Government issues Operational guidelines for Production Linked Incentive Scheme of Pharmaceuticals Applications invited from the industry
GG News Bureau
New Delhi, 1st June. With an aim to enhance India’s manufacturing capabilities by increasing investment and production in the sector and to contribute to product diversification to high-value goods in the pharmaceutical sector, the Department of Pharmaceuticals notified the ‘Production Linked Incentive (PLI) Scheme for Pharmaceuticals’ vide Gazette Notification No.31026/60/2020-Policy-DoP dated 3rd March 2021. The approved outlay of the scheme is Rs 15000 crore.

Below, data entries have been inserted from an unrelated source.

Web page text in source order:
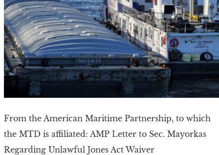
From the American Maritime Partnership, to which
the MTD is affiliated: AMP Letter to Sec. Mayorkas
Regarding Unlawful Jones Act Waiver
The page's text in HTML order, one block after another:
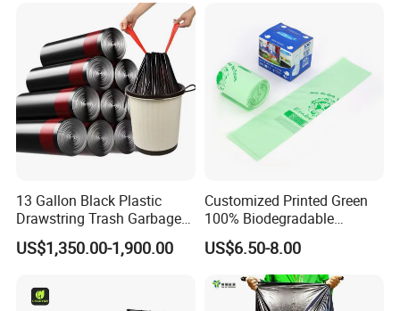
13 Gallon Black Plastic
Drawstring Trash Garbage
Bag PE Bags
US$1,350.00-1,900.00
Customized Printed Green
100% Biodegradable
Compostable Garbage Bags
on Roll Trash Liner Waste
Bag Rubblish Bag Can Liner
US$6.50-8.00
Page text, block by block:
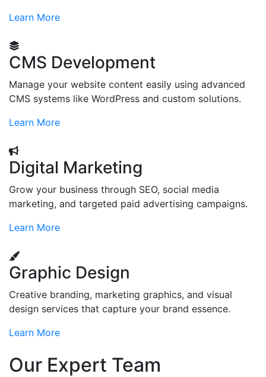
Learn More
CMS Development
Manage your website content easily using advanced
CMS systems like WordPress and custom solutions.
Learn More
Digital Marketing
Grow your business through SEO, social media
marketing, and targeted paid advertising campaigns.
Learn More
Graphic Design
Creative branding, marketing graphics, and visual
design services that capture your brand essence.
Learn More
Our Expert Team
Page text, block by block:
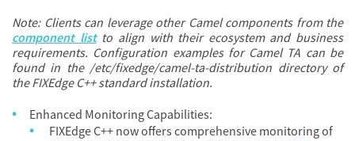
Note: Clients can leverage other Camel components from the
component listto align with their ecosystem and business
requirements. Configuration examples for Camel TA can be
found in the /etc/fixedge/camel-ta-distribution directory of
the FIXEdge C++ standard installation.
Enhanced Monitoring Capabilities:
FIXEdge C++ now offers comprehensive monitoring of
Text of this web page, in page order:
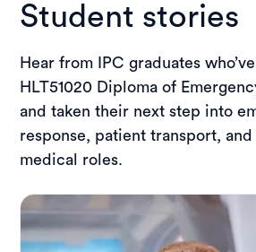
Student stories
Hear from IPC graduates
HLT51020 Diploma of
and taken their next step into
response, patient transport,
medical roles.
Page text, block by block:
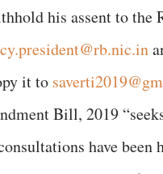
his assent to the
it to
Bill, 2019
have been
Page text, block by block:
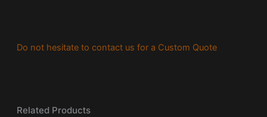
Do not hesitate to contact us for a Custom Quote
Related Products
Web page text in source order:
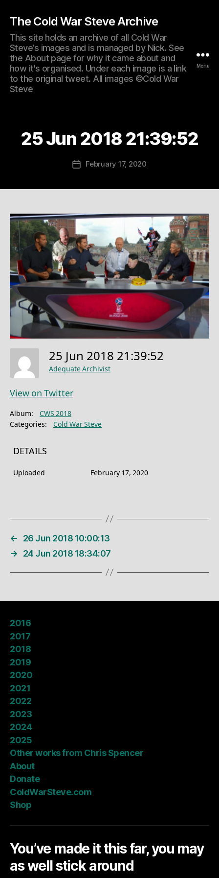
The Cold War Steve Archive
This site holds an archive of all Cold War
Steve’s images and is managed by Nick. See
the About page for why it came about and
how it's organised. Under each image is a link
to the original tweet. All images ©Cold War
Steve
Menu
25 Jun 2018 21:39:52
PostFebruary 17, 2020
25 Jun 2018 21:39:52
Adequate Archivist
View on Twitter
Album:
CWS 2018
Categories:
Cold War Steve
DETAILS
Uploaded February 17, 2020
←
26 Jun 2018 10:00:13
→
24 Jun 2018 18:34:07
2016
2017
2018
2019
2020
2021
2022
2023
2024
2025
Other works from Chris Spencer
About
Donate
ColdWarSteve.com
Shop
You’ve made it this far, you may
as well stick around
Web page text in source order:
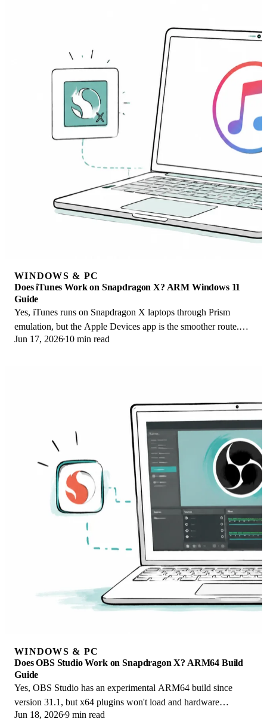
WINDOWS & PC
Does iTunes Work on Snapdragon X? ARM Windows 11
Guide
Yes, iTunes runs on Snapdragon X laptops through Prism
emulation, but the Apple Devices app is the smoother route.
Here is what to install on ARM.
Jun 17, 2026 10 min read
WINDOWS & PC
Does OBS Studio Work on Snapdragon X? ARM64 Build
Guide
Yes, OBS Studio has an experimental ARM64 build since
version 31.1, but x64 plugins won't load and hardware
encoding is missing. Here is what works.
Jun 18, 20269 min read
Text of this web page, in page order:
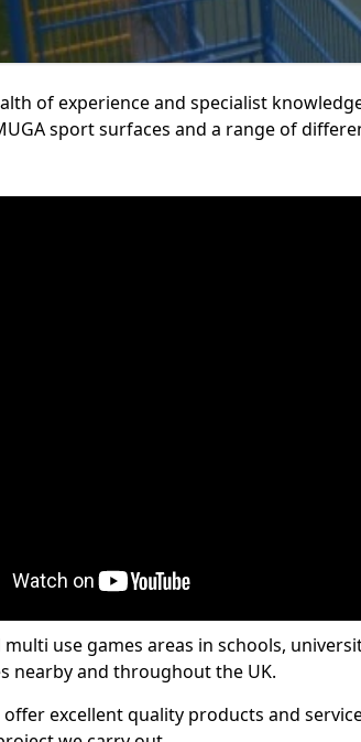
of experience and specialist
sport surfaces and a range of
multi use games areas in schools,
nearby and throughout the UK.
excellent quality products and
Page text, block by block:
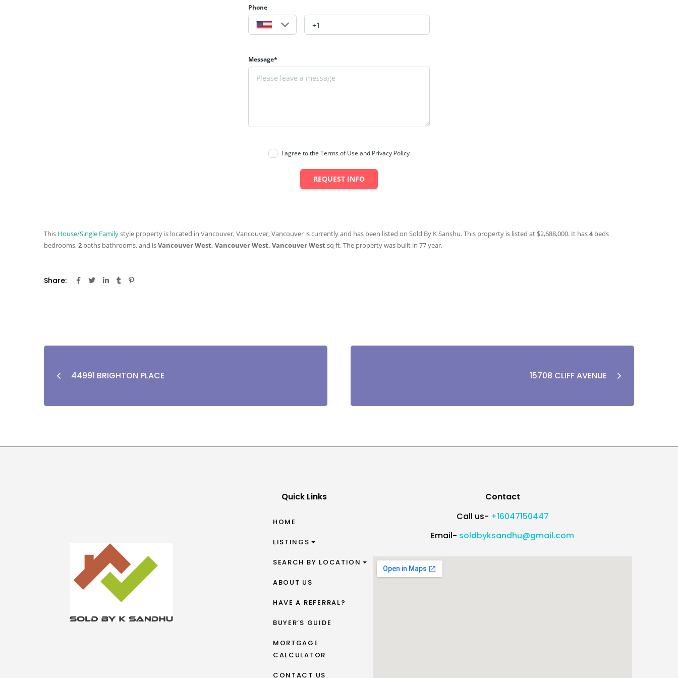
Phone
Message*
I agree to the Terms of Use and Privacy Policy
REQUEST INFO
This House/Single Familystyle property is located in Vancouver, Vancouver, Vancouver is currently and has been listed on Sold By K Sanshu. This property is listed at $2,688,000. It has4 beds
bedrooms,2 baths bathrooms, and isVancouver West, Vancouver West, Vancouver Westsq ft. The property was built in 77 year.
Share:
44991 BRIGHTON PLACE 15708 CLIFF AVENUE
Quick Links
HOME
LISTINGS
SEARCH BY LOCATION
ABOUT US
HAVE A REFERRAL?
BUYER’S GUIDE
MORTGAGE
CALCULATOR
CONTACT US
Contact
Call us- +16047150447
Email- soldbyksandhu@gmail.com
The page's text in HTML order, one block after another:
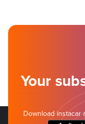
Your
Download instacar
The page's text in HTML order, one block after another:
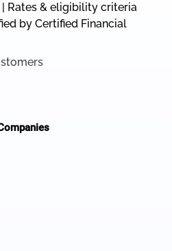
Rates & eligibility criteria
by Certified Financial
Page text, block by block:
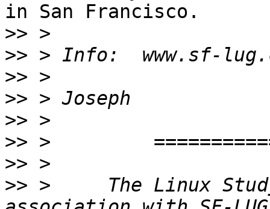
in San Francisco.
>>
>>
>>
>>
>>
>>
>>
>> >     The Linux
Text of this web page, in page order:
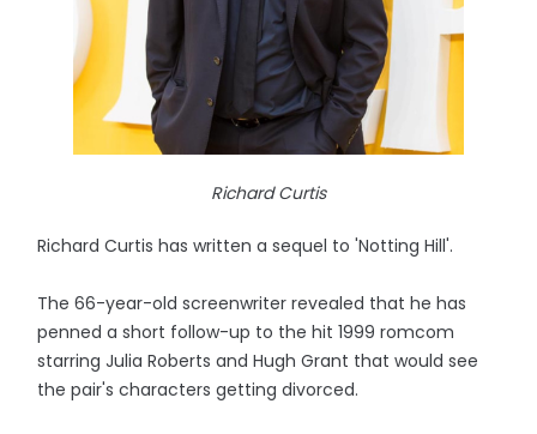
Richard Curtis
Richard Curtis has written a sequel to 'Notting Hill'.
The 66-year-old screenwriter revealed that he has
penned a short follow-up to the hit 1999 romcom
starring Julia Roberts and Hugh Grant that would see
the pair's characters getting divorced.
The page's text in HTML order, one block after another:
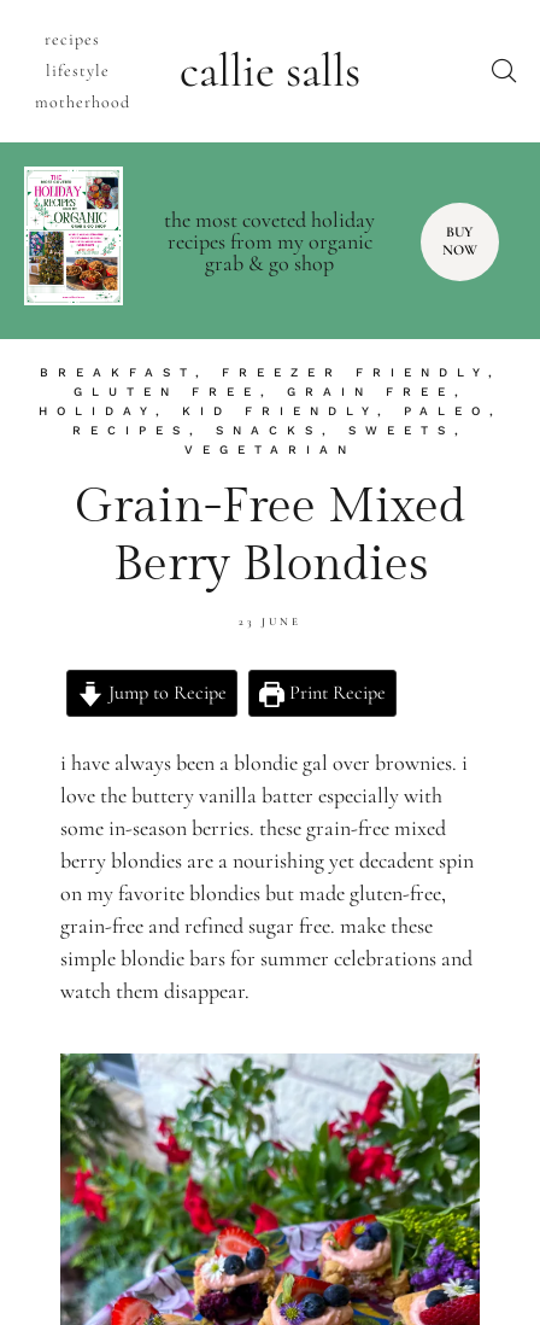
recipes
lifestyle
motherhood
callie salls
the most coveted holiday
recipes from my organic
grab & go shop
BUY
NOW
BREAKFAST , FREEZER FRIENDLY ,
GLUTEN FREE , GRAIN FREE ,
HOLIDAY , KID FRIENDLY , PALEO ,
RECIPES , SNACKS , SWEETS ,
VEGETARIAN
Grain-Free Mixed
Berry Blondies
23 JUNE
Jump to Recipe Print Recipe
i have always been a blondie gal over brownies. i
love the buttery vanilla batter especially with
some in-season berries. these grain-free mixed
berry blondies are a nourishing yet decadent spin
on my favorite blondies but made gluten-free,
grain-free and refined sugar free. make these
simple blondie bars for summer celebrations and
watch them disappear.
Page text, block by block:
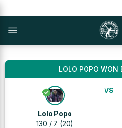
LOLO POPO WON
Lolo Popo
130 / 7 (20)
VS
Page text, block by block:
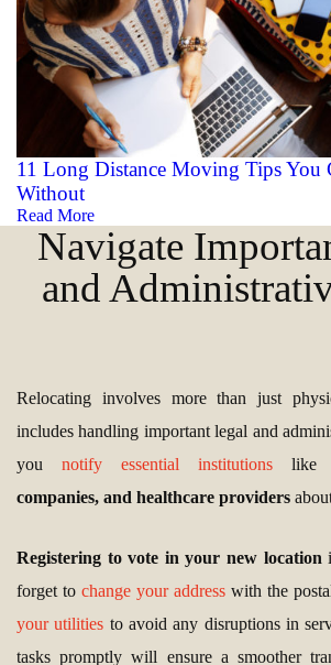
11 Long Distance Moving Tips You
Without
Read More
Navigate
and
Relocating involves more than just
includes handling important legal and
you notify essential institutions like
companies, and healthcare providers
Registering to vote in your new location
forget to change your address with the
your utilities to avoid any disruptions in
tasks promptly will ensure a smoother
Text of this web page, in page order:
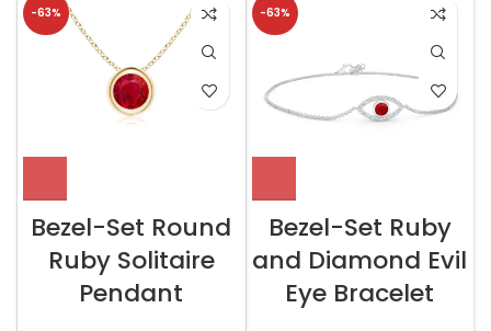
-63%
Bezel-Set Round
Ruby Solitaire
Pendant
-63%
Bezel-Set Ruby
and Diamond Evil
Eye Bracelet
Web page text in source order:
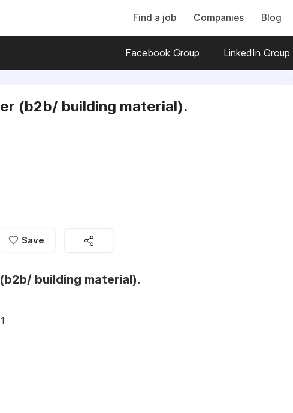
Find a job Companies Blog
Facebook Group LinkedIn Group
(b2b/ building material).
Save
building material).
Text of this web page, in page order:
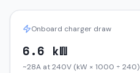
Onboard charger draw
6.6 kW
~28A at 240V (kW × 1000 ÷ 240)
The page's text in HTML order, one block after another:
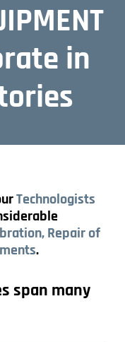
in
Technologists
Repair of
.
span many
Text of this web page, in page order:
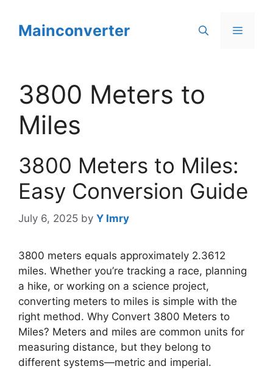
contentMainconverter Menu
3800 Meters to
Miles
3800 Meters to Miles:
Easy Conversion Guide
July 6, 2025 by Y Imry
3800 meters equals approximately 2.3612
miles. Whether you’re tracking a race, planning
a hike, or working on a science project,
converting meters to miles is simple with the
right method. Why Convert 3800 Meters to
Miles? Meters and miles are common units for
measuring distance, but they belong to
different systems—metric and imperial.
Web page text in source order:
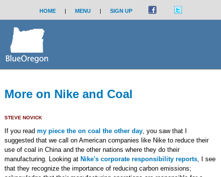
HOME | MENU | SIGN UP
More on Nike and Coal
STEVE NOVICK
If you read my piece the on coal the other day, you saw that I
suggested that we call on American companies like Nike to reduce their
use of coal in China and the other nations where they do their
manufacturing. Looking at Nike's corporate responsibility reports, I see
that they recognize the importance of reducing carbon emissions;
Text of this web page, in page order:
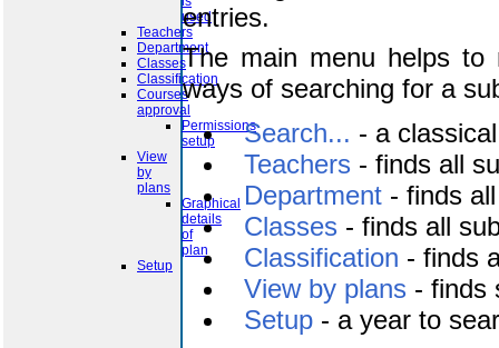
used
Teachers
Department
Classes
Classification
Courses
approval
Permissions
setup
View
by
plans
Graphical
details
of
plan
Setup
entries.
The main menu helps to
ways of searching for a
Search... - a
Teachers - finds all
Department - finds
Classes - finds all
Classification - finds
View by plans - finds
Setup - a year to
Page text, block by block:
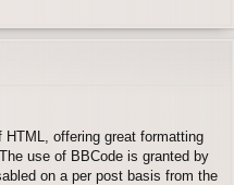
offering great formatting
use of BBCode is granted by
on a per post basis from the
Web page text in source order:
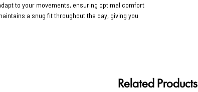
to your movements, ensuring optimal comfort
a snug fit throughout the day, giving you
Related Products
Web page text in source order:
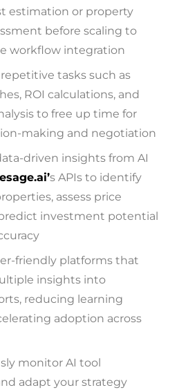
estimation or property
before scaling to
workflow integration
tasks such as
ROI calculations, and
to free up time for
making and negotiation
driven insights from AI
s APIs to identify
assess price
investment potential
friendly platforms that
insights into
reducing learning
adoption across
monitor AI tool
adapt your strategy
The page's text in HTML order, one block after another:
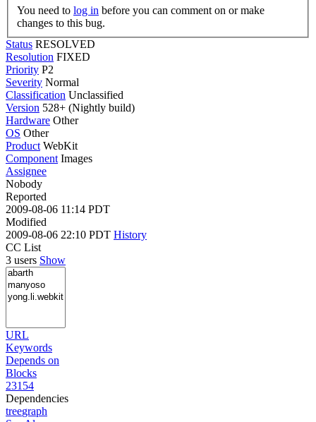
You need to log in
changes to this bug.
Status RESOLVED
Resolution FIXED
Priority P2
Severity Normal
Classification Unclassified
Version 528+ (Nightly build)
Hardware Other
OS Other
Product WebKit
Component Images
Assignee
Nobody
Reported
2009-08-06 11:14 PDT
Modified
2009-08-06 22:10 PDT History
CC List
3 users Show
URL
Keywords
Depends on
Blocks
23154
Dependencies
treegraph
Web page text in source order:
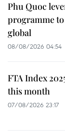
Phu Quoc
programme
global
08/08/2026 04:54
FTA Index
this month
07/08/2026 23:17
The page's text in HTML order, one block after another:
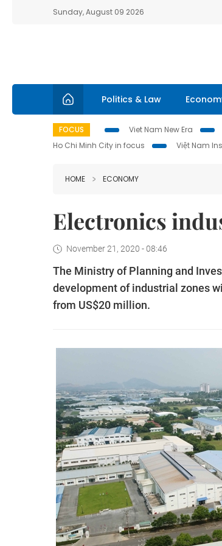
Sunday, August 09 2026
Politics & Law
FOCUS Viet Nam New Era
Ho Chi Minh City in focus
Việt Nam
HOME ECONOMY
Electronics
November 21, 2020 - 08:46
The Ministry of Planning and
development of industrial zones
from US$20 million.
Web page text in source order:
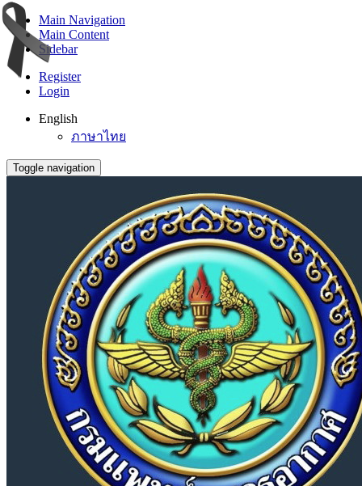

The scheme envisages creating global champions out of India who has the potential to grow and scale using cutting edge technology and thereby penetrate the global value chains. Based on a series of consultations with the pharmaceutical industry and stakeholders in the Government, the operational guidelines for the scheme have been prepared and issued on 1st June. The scheme is now open to applications from the industry.
The applications are invited in three groups based on the Global Manufacturing Revenue of FY 2019-20 of the applicants. A special carve-out for MSMEs has been kept under the scheme. All the applications will be submitted through an online portal maintained by SIDBI, the Project Management Agency for the scheme. The application can be made on the online portal, the URL of which is https://pli-pharma.udyamimitra.in. The application window is for 60 days starting from 2nd June 2021 to 31st July 2021 (Both dates inclusive)
The eligible products have been categorized into three categories. The products covered under the scheme are formulations, biopharmaceuticals, active pharmaceutical ingredients, key starting material, drug intermediates, in-vitro diagnostic medical devices, etc. The category-1 and category-2 products attract 10% incentive and category-3 products attract 5% incentive on the incremental sales. Incremental sales of a product mean sales of that product in a year over and above the sales of that product in FY 2019-2020.
Based on clearly laid out selection criteria given in the guidelines, a maximum of 55 applicants will be selected under the scheme. An applicant, through a single application, can apply for more than one product and the products applied by an applicant can be in any of the three categories. The applicants will be required to achieve minimum cumulative investment per year over a period of 5 years as prescribed under the scheme. The investment could be under new plant and machinery, equipment and associated utilities, research and development, transfer of technology, product registration and expenditure incurred on the building where plant and machinery are installed. The investment made on or after April 01, 2020, will be considered as eligible investment under the scheme.